Reversible rat CCl₄ liver fibrosis model

This animal study was performed according to the European Standard for Good Clinical Practice (2008/561-1450). P5CP levels were measured in a reversible CCl₄ rat model of liver fibrosis. One hundred and twelve male Sprague-Dawley rats, 6 months old, were treated with CCl₄ while another 28 male Sprague-Dawley rats were not treated and served as controls. Induction of liver fibrosis was performed as previously described.^11,29 Briefly, 0.5 mL/kg of CCl₄ diluted 1:10 in intralipid was administered by intraperitoneal injection once weekly. Animals receiving CCl₄ were stratified into groups treated for 4 (n = 12), 6 (n = 18) and 8 (n = 22) weeks. To monitor the regression phase, another 60 animals received CCl₄ until week 8 after which they were left to regress until being terminated at 20 weeks (n = 20), 26 weeks (n = 20) or 34 weeks (n = 20). Seven control animals were terminated at week 8 and at each of the three regression durations. At termination, blood was collected from rats that had fasted for at least 14 hours. The blood was allowed to stand at room temperature for 30 min to clot, before centrifugation at 2500 rpm for 10 minutes.
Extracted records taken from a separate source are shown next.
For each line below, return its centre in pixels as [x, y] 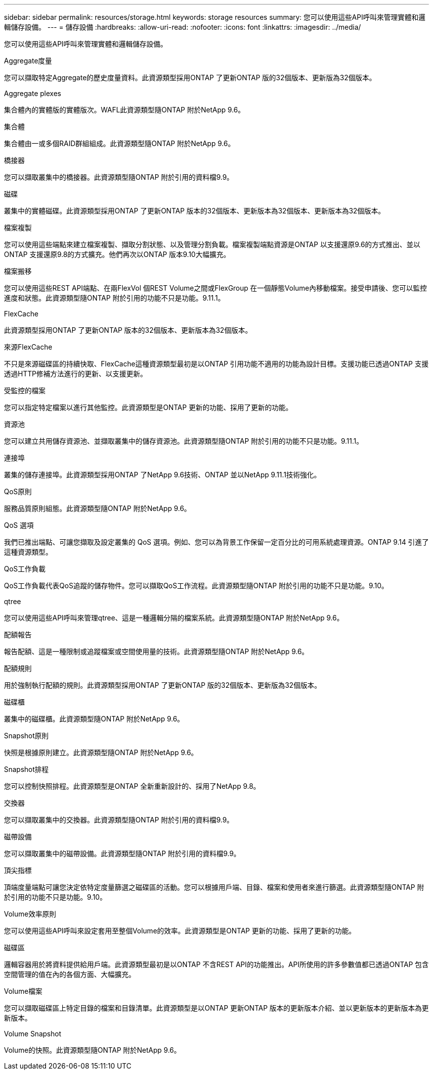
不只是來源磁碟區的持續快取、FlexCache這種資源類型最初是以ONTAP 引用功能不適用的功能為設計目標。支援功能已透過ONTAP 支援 [216, 364]
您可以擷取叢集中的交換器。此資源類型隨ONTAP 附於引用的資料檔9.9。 [119, 820]
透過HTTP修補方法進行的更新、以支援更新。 [76, 374]
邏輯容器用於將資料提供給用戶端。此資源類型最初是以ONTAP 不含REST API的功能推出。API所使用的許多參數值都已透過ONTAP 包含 [216, 964]
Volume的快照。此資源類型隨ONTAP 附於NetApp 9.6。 [92, 1050]
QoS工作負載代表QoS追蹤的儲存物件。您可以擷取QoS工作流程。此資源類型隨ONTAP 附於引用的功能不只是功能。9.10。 [196, 586]
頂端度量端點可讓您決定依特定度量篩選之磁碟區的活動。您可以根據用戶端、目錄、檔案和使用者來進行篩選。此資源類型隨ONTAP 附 [214, 887]
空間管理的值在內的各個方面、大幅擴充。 [70, 974]

All clot-free liquid was transferred to new tubes and centrifuged again at 2500 rpm for 10 minutes. The serum was then transferred to clean tubes and stored at −80 °C. Liver sections 4 μm thick were stained with 0.1% Sirius red (F3B) in saturated picric acid (Sigma-Aldrich, St. Louis, MO, USA).
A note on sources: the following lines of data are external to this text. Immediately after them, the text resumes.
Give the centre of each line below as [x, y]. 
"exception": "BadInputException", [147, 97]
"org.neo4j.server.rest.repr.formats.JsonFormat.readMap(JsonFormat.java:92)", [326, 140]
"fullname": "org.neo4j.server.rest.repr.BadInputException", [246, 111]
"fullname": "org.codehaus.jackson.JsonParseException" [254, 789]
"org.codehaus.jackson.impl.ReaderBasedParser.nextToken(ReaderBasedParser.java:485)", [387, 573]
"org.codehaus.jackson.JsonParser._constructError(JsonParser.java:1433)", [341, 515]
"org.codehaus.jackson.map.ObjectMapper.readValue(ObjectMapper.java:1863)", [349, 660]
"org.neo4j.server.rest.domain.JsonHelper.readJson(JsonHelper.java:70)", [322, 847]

Fibrosis quantification in CCl₄ livers

Histology sections stained with Sirius red were analyzed using quantitative histology software Visiopharm version 3.2.8.0 (Hørsholm, Denmark). Images were acquired using Pixelink PL-A623C microscope digital camera (Pixelink, Ottawa, Canada).

Statistical analysis

Comparison of serum P5CP levels was performed using the unpaired t-test with Welch correction. Comparison of levels between regression time points (14, 20 and 26 weeks) and at week 8 of CCl₄ treatment was performed using a one way ANOVA test, with a Dunnett's post test. Differences were considered statistically significant if P < 0.05. For correlation calculations the data was assumed to be sampled from Gaussian populations, and two tailed P values were calculated. ROC curves and all of the above calculations were performed using GRAPH PAD PRISM 5 (Graph Pad Software, La Jolla, CA, USA).

Results

Technical evaluation

The LLD of the modified P5CP assay was 0.51 ng/mL. Dilution recovery was within 100% ± 15% (Table 1). The inter- and intra-assay variation was below 10% (Table 2).

Table 1.

Percentage of the dilution recovery of the P5CP assay.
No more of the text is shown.